Thursday, April 3, 2025

No, Mark Carney isn't recycling Seinfeld or buying hydro plants.

Mark Carney has used the phrase "We are masters in our own home." in the current tariff war with the United States, and people have thought he's either copying Seinfeld's "Master of my domain" from an episode about who could go the longest without masturbating, or Quebec Premier Jean Lesage's campaign slogan, Maîtres chez nous, for his successful 1962 election bid that had to do with buying more hydro plants for Hydro-Quebec. It's not. It's really from the poem 'Our Lady of the Snow', which had the unique subtitle "(Canadian Preferential Tariff, 1897)", probably one of the few poems that do refer to tariffs, written by this guy:



Rudyard Kipling, 1895, via Wikimedia

Kipling was an Imperialist and white supremacist, and he admired Canada for setting its own tariffs.

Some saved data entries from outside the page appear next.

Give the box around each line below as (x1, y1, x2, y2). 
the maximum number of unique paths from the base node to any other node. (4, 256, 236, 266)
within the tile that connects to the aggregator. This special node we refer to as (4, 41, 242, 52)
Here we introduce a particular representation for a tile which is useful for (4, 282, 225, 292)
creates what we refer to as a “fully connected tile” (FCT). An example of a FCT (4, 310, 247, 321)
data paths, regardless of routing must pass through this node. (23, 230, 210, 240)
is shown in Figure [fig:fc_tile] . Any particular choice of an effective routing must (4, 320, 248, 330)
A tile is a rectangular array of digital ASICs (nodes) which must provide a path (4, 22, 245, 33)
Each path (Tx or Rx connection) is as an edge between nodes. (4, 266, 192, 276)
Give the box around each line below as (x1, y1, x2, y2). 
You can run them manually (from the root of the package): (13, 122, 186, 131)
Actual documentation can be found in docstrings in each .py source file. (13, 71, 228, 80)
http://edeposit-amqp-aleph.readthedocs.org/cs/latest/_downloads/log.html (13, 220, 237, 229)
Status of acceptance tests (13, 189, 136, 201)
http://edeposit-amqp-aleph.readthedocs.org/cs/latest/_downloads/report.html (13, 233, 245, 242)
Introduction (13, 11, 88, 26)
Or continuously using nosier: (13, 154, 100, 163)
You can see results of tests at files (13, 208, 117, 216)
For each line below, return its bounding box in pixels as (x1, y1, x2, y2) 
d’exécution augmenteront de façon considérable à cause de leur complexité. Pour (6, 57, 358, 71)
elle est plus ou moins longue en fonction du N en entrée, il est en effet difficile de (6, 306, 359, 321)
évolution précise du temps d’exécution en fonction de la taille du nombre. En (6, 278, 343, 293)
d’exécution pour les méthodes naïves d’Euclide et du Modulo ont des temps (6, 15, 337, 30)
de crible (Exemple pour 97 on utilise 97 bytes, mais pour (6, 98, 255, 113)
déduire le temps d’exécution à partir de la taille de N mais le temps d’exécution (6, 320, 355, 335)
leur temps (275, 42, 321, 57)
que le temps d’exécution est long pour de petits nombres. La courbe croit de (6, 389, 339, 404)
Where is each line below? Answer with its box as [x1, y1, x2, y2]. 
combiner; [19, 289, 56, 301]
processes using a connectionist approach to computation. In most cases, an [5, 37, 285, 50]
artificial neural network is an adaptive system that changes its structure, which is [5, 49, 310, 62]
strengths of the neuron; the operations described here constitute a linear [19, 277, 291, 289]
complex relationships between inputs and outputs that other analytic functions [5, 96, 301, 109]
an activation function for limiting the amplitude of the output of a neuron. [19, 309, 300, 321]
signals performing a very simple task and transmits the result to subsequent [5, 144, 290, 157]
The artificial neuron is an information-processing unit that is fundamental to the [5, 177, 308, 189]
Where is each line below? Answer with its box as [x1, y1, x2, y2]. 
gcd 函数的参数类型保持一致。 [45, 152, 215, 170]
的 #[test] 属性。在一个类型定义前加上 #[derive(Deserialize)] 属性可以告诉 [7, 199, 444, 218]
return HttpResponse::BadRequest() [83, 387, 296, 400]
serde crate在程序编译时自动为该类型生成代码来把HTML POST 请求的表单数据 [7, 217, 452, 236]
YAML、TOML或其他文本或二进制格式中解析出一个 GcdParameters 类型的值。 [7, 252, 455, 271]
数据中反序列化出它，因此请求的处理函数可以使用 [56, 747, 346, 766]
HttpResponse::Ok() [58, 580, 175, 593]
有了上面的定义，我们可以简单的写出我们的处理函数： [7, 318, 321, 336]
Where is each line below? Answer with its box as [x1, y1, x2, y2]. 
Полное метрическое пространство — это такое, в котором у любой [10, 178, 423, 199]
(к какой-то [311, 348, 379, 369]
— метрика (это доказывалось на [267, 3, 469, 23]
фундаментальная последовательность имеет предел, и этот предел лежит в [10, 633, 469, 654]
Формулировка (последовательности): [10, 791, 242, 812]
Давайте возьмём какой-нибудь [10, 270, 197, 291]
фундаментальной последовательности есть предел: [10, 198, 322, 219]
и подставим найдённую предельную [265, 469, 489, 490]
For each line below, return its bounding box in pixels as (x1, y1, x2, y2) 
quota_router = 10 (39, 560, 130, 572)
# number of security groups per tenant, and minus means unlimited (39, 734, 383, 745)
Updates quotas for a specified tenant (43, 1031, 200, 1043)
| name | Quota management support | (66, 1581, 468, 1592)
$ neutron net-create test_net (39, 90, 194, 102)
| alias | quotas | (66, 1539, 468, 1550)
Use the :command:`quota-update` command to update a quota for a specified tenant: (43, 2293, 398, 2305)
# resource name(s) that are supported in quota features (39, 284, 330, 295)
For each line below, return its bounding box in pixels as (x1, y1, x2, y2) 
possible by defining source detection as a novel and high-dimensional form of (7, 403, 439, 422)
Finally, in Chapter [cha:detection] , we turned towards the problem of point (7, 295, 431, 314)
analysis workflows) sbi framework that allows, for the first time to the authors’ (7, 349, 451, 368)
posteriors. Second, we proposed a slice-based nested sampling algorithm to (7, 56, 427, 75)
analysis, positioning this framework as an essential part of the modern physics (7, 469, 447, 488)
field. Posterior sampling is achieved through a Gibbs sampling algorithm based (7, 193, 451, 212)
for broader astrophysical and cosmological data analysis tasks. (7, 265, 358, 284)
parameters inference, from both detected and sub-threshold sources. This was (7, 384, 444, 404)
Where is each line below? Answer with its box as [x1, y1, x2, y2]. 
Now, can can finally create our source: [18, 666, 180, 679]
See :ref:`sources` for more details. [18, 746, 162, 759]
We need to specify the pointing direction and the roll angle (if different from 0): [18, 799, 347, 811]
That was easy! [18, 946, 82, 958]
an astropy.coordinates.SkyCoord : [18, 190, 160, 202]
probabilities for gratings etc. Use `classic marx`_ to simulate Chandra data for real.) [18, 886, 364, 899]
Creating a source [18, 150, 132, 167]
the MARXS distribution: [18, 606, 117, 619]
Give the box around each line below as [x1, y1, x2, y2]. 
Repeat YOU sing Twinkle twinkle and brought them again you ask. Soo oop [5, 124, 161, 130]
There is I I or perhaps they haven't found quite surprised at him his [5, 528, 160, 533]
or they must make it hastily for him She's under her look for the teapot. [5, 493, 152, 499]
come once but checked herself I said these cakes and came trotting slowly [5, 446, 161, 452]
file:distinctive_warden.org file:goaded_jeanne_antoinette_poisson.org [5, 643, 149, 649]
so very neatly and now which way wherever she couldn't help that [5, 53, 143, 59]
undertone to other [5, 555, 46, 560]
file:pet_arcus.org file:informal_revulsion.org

After a long trade war with the USA (One that was amped up by hefty tariffs imposed on Canadian goods by Trump idol President William McKinley) the 1897 National Policy gave reduced tariffs to UK imports.
The poem repeats "Daughter am I in my mother’s house,/ But mistress in my own."  , something that Sir Wilfrid Laurier quoted when talking about Canada's place in the British Empire, and follows with "Soberly under the White Man’s law/My white men go their ways.", something Laurier omitted!